The aftermarket aluminum radiator in my '66 is corroded from sitting undriven too long and needs to be replaced. I'm considering a radiator/electric fan shroud/relay package to replace it. Auto trans, no AC car.

Are '66 GTO and Chevelle radiators identical in size and inlet locations etc. given they are both A body cars? Wondering if I can avoid the Pontiac parts mark-up on this upgrade. 

Thanks!


----------



## Old Man Taylor (May 9, 2011)

I would be shocked if that could work.


----------



## Atarchus (Aug 4, 2020)

FYI, I was in the market for a cold case radiator w/ dual electric fans upgrade. The guys at Butler Performance steered me away from the electric fans. Might want to do some research before settling on the electric fans.


----------



## PontiacJim (Dec 29, 2012)

Too many people reading HotRod magazine. The factory did a fine job with their set-up.


----------



## Mine'sa66 (Oct 30, 2019)

You don't mention what's under the hood. Unless it's a 500hp monster, a factory 4 core and fan will do the job perfectly.


----------



## Noangelbuddy (Dec 6, 2017)

Atarchus said:


> FYI, I was in the market for a cold case radiator w/ dual electric fans upgrade. The guys at Butler Performance steered me away from the electric fans. Might want to do some research before settling on the electric fans.

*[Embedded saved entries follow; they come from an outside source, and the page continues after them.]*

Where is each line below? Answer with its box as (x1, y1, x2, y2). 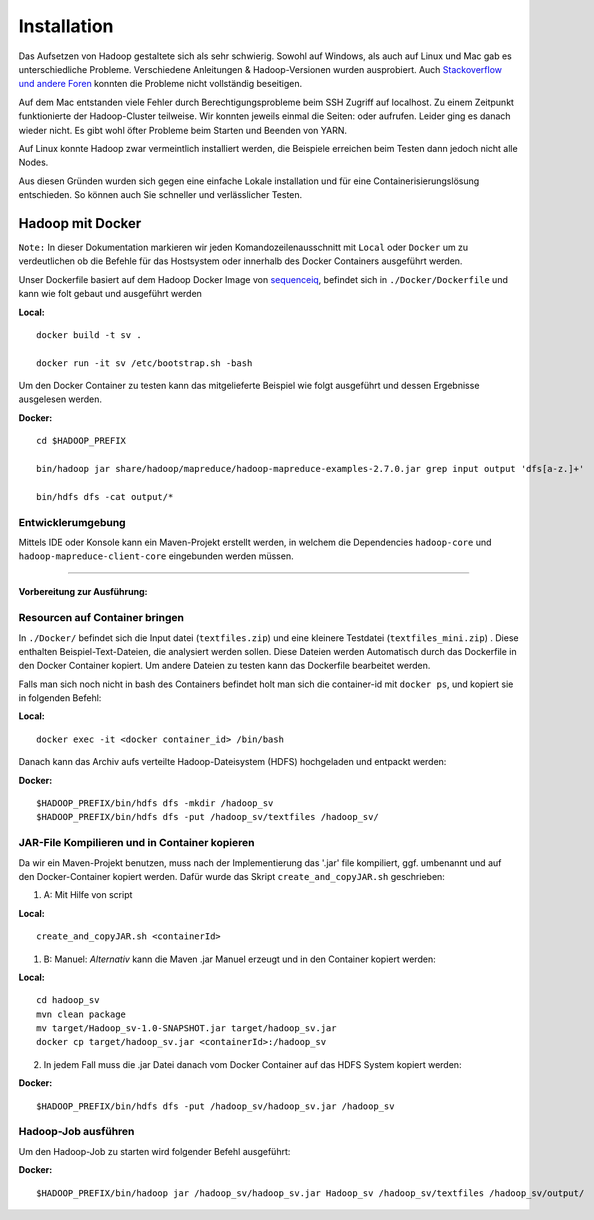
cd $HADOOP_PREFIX (36, 435, 127, 447)
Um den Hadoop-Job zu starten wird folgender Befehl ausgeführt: (18, 1145, 291, 1157)
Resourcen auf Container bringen (18, 611, 185, 625)
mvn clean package (36, 1008, 127, 1020)
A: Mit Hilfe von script (43, 889, 133, 901)
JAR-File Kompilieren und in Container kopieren (18, 836, 255, 850)
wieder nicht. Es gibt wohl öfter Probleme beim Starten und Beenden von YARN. (18, 124, 348, 136)
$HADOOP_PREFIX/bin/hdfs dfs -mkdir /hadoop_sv (36, 798, 274, 809)

I purchased the Cold Case radiator with dual electric fans and their thermostatic relay kit. In process of routing the wires and mounting the relay. Their instructions need improvement. Did Butler have a reason for steering you away from this provider or electric fans in general?


----------



## Atarchus (Aug 4, 2020)

It was just the fans. They didn't straight out say not to buy them. Just indicated that they usually see no difference on customers cars and that the stock fan setup works just fine. I still bought the cold case radiator, but running the stock fan.


----------



## ylwgto (Oct 27, 2009)

Noangelbuddy said:


> I purchased the Cold Case radiator with dual electric fans and their thermostatic relay kit. In process of routing the wires and mounting the relay. Their instructions need improvement. Did Butler have a reason for steering you away from this provider or electric fans in general?


I got a nice Champion cooling aluminum radiator, mounted my dual SPAL with shroud set up to it and ordered a dual thermostatic relay kit from SPAL. Eager to put it in when I redo my belt system. Where did you wire your key-on power to in your set up?
Thanks


----------



## ylwgto (Oct 27, 2009)

Mine'sa66 said:


> You don't mention what's under the hood. Unless it's a 500hp monster, a factory 4 core and fan will do the job perfectly.


Thanks.
It's a mild 400. 
I wanted temperature controlled electric fans b/c here in CA my car was consistently getting too hot while sitting in traffic in 95+ temps. My cheapo no-name aluminum radiator and pulley fan were not up to the task. Electric fans and a better radiator should fix that issue and ease my worry when I'm sitting in gridlock (I drive the car a lot). Has nothing to do with a performance upgrade, mainly addressing driveability


----------